Revista Desatormentándonos (Humanidades - UNLP)
Abril de 1997

En Abril de 1997, a poco de cumplirse el primer aniversario del 20 de febrero, la agrupación AULE de la Facultad de Humanidades de la Universidad Nacional de La Plata (UNLP) editó la revista Desatormentándonos. En ese primer número, el informe central estaba compuesto por cuatro notas sobre la Ley de Educación Superior y su introducción en el Estatuto de la UNLP. Reproducimos los cuatro artículos que integran ese informe especial, en dos partes. En la primera, a continuación, presentamos Educación Superior: CUENTOS DE LA SELVA. En la segunda parte la información se vincula específicamente con lo sucedido el 20 de febrero de 1996, al reformarse el Estatuto de la Universidad Nacional de La Plata.



DESATORMENTÁNDONOS
Nro. 1, abril 1997, editada por AULE (Agrupación Unidad para la Lucha Estudiantil), Facultad de Humanidades y Ciencias de la Educación- UNLP


Educación Superior
CUENTOS DE LA SELVA


El 20 de febrero ya es parte de la historia de nuestra universidad. Si a un año de lo sucedido el propio oficialismo de la UNLP se ve obligado a emitir un comunicado o a confeccionar afiches para insistir con su particular lectura de la realidad, es porque esa fecha no ha sido olvidada, aún para los que nunca asumieron sus responsabilidades por lo sucedido. Es evidente que el 20/2 no tiene el mismo significado para los diferentes sectores políticos. La idea de estas notas es acercar una visión para pensar estos hechos, no entendidos de manera aislada sino formando parte de un proceso, en un contexto difícil para la universidad pública y en el marco de aplicación de un plan económico-social inhumano.

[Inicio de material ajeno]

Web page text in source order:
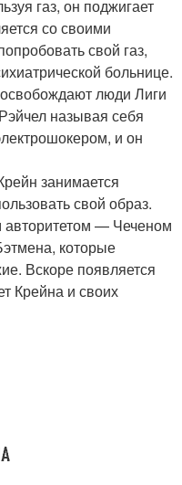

El individualismo y la división de los lazos de solidaridad son dos de los rasgos que pueden caracterizar el modelo de sociedad actualmente en marcha. La supervivencia del más fuerte, la competencia y la adaptación ciega a una realidad en la que se dejan de lado derechos fundamentales, aparecen como los únicos caminos posibles para sobrevivir. La universidad ha aceptado esta ley, y rigen en su interior estos mismos valores, reconociendo de esta forma su falta de proyectos y su limitada capacidad política. Las propias autoridades universitarias han venido admitiendo y legitimando la concepción de que deben formarse profesionales que sirvan a las necesidades de una sociedad cada vez más injusta.
Documentos, sucesivos anteproyectos de ley, injerencia en las políticas de las universidades, presiones presupuestarias, negociaciones con los rectores, fueron algunos de los elementos que permitieron al gobierno nacional avanzar hacia la aprobación de la Ley de Educación Superior (LES), que significa la profundización de un modelo presentado como inevitable.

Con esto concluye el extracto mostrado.